Every year, Azure Cosmos DB Conf offers a window into how modern applications are built—not in theory, but in production at global scale.

This year, the key theme from Cosmos Conf was clear: AI is not just another workload. It is fundamentally reshaping how applications—and data platforms—are built.

In the opening keynote, VP of Azure Cosmos DB Kirill Gavrylyuk described three key shifts driving this transformation, and we saw them play out across every customer story at the event.

The three AI shifts reshaping application architecture with Azure Cosmos DB

AI is making flexible, semi-structured data foundational

AI applications don’t operate on rigid schemas. They operate on prompts, memory, and context, all of which are inherently semi-structured and evolving over time.

This fundamentally changes how databases must behave.

Data platforms are no longer just systems of record—they are becoming systems of reasoning, where flexibility is critical to how applications learn, adapt, and generate outcomes.

AI is dramatically accelerating the pace of development

AI, and especially coding agents, are changing how software is built.

Developers are:

  • Iterating faster
  • Shipping more frequently
  • Scaling from zero to massive usage instantly

As Kirill highlighted, developers can no longer be constrained by strict schemas. Flexibility isn’t just a convenience—it’s what enables teams to move at AI speed. Databases need to meet the demand with serverless form factor, instant and limitless scalability, advanced integrated caching, and provide agent-friendly interfaces.

Semantic search is becoming a first-class query operator

The third shift is just as important:

AI applications require:

  • Vector search
  • Full-text search
  • Hybrid search
  • Semantic ranking

These are no longer “add-ons.” They are core to how modern applications function.

Across Cosmos DB Conf, we saw a clear pattern: teams are building applications where retrieval, reasoning, and real-time context are tightly integrated.

OpenAI: Flexibility at planet scale

These shifts are most visible in what organizations like OpenAI are building.

Speaking at Cosmos Conf, Jon Lee of OpenAI addressed how they are operating at massive scale—processing trillions of transactions and petabytes of data—reinforcing that what matters most is not just scale, but the ability to evolve quickly.

As Jon shared, modern systems must be able to:

  • Scale instantly from zero to massive usage.
  • Support schema-less design for rapid onboarding.
  • Enable thousands of developers to iterate simultaneously.

“The most important thing… is being able to scale from zero to millions of QPS, being able to scale from zero bytes to petabytes,” explained Jon, adding that speed and flexibility go together.

We have thousands of developers that are actively building products… it’s really important to make it easy to onboard to databases really fast.

This is exactly the world Kirill described: AI systems demand flexible data models that evolve as fast as the applications themselves.

This highlights how Azure Cosmos DB supports dynamically evolving, large-scale AI workloads.

Vercel: The rise of serverless, AI-native applications

If OpenAI shows what’s possible at scale, Vercel shows how the shape of applications is changing.
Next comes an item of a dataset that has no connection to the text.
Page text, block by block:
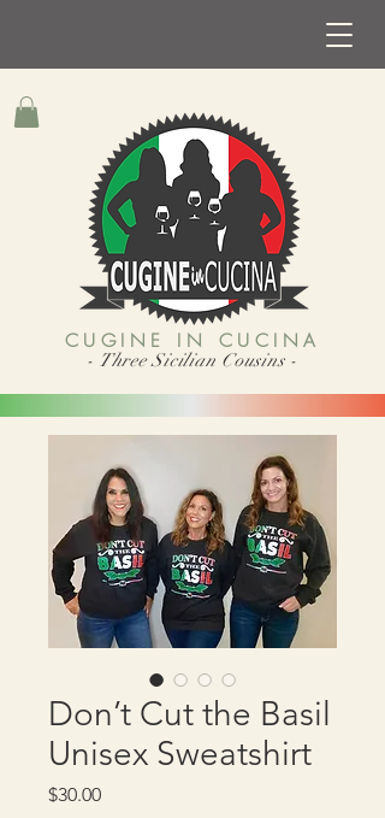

As Guillermo Rauch, CEO of Vercel, explained, AI is dramatically expanding who can build software—from millions of developers to potentially billions of creators, many of whom are using agents to generate applications on demand. Kirill underscored this point in his keynote when he stated that more than half of Azure Cosmos DB customers are already using coding agents in their development workflows.

According to Guillermo, this is driving a structural shift toward:

  • Serverless architectures
  • Ephemeral applications
  • Instant scaling from zero to viral

Data platforms must keep up. To support this pace, platforms need to provide:

  • Built-in best practices (data modeling, partitioning, and optimization).
  • Intelligent guidance (agent skills and automation).
  • Real-time feedback on performance and cost.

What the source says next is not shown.